*** Block opens ***

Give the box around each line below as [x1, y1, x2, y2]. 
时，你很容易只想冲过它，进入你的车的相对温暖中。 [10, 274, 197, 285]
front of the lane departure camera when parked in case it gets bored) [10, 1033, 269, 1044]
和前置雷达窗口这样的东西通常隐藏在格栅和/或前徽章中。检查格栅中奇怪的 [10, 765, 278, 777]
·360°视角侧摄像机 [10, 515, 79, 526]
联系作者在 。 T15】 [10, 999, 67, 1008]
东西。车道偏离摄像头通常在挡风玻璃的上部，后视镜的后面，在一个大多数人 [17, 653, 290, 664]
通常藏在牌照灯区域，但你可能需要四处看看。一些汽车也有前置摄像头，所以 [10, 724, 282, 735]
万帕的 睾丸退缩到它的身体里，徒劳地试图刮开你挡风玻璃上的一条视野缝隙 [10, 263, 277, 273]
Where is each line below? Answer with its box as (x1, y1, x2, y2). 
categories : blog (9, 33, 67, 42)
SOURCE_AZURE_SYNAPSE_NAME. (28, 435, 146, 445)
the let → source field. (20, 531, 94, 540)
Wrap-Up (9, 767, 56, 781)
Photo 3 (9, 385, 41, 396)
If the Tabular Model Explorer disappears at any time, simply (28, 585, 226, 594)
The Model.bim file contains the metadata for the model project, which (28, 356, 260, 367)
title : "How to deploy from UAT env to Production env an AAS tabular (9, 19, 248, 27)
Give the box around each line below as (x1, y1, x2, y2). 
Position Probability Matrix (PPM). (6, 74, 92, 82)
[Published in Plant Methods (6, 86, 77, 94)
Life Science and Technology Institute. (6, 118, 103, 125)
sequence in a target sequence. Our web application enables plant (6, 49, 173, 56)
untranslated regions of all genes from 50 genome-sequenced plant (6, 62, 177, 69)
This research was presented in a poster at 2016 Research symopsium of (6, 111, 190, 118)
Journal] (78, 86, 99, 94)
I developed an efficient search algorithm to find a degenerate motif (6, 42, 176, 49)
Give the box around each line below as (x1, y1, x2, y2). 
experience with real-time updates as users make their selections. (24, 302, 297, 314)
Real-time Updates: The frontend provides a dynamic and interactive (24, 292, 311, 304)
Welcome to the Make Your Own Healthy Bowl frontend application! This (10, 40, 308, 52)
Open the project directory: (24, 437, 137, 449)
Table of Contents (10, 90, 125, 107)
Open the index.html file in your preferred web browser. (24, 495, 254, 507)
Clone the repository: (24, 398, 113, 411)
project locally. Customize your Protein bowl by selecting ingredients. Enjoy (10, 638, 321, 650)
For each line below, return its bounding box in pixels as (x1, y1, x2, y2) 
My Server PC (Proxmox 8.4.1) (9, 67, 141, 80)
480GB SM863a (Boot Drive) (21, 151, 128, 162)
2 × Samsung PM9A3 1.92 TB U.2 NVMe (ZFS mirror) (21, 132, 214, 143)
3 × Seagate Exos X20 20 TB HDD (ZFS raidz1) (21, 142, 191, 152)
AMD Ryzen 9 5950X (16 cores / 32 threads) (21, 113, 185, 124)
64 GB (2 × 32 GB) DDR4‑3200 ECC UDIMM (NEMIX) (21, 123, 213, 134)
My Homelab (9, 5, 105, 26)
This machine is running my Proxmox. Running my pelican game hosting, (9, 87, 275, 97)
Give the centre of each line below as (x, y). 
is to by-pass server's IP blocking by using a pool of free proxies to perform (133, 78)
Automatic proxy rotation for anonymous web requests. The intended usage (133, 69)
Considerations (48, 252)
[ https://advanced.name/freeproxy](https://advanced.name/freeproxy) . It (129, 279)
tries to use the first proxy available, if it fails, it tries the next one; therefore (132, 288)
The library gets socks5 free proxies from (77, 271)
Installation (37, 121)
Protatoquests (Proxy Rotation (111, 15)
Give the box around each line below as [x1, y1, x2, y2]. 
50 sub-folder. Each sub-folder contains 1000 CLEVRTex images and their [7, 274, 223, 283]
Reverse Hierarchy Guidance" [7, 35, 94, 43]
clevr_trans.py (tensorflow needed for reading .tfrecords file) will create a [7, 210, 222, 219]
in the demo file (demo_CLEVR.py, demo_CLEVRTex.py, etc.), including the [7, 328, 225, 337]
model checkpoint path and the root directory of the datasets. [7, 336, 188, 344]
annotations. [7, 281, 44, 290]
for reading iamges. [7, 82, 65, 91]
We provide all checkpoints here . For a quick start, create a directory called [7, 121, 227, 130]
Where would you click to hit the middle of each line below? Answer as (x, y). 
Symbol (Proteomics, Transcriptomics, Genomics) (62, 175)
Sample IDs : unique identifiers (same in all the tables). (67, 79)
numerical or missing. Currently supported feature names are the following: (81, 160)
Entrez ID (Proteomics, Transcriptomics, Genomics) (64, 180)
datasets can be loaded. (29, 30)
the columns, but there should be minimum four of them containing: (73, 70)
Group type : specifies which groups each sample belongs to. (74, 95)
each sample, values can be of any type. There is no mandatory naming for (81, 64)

*** Block closes ***

What to work on: The lines above, starting at the one with "The Model.bim file" and ending at the one with "Position Probability Matrix", are the only ones to return, exactly as written.

Reply:
The Model.bim file contains the metadata for the model project, which (28, 356, 260, 367)
title : "How to deploy from UAT env to Production env an AAS tabular (9, 19, 248, 27)
Give the box around each line below as (x1, y1, x2, y2). 
Position Probability Matrix (PPM). (6, 74, 92, 82)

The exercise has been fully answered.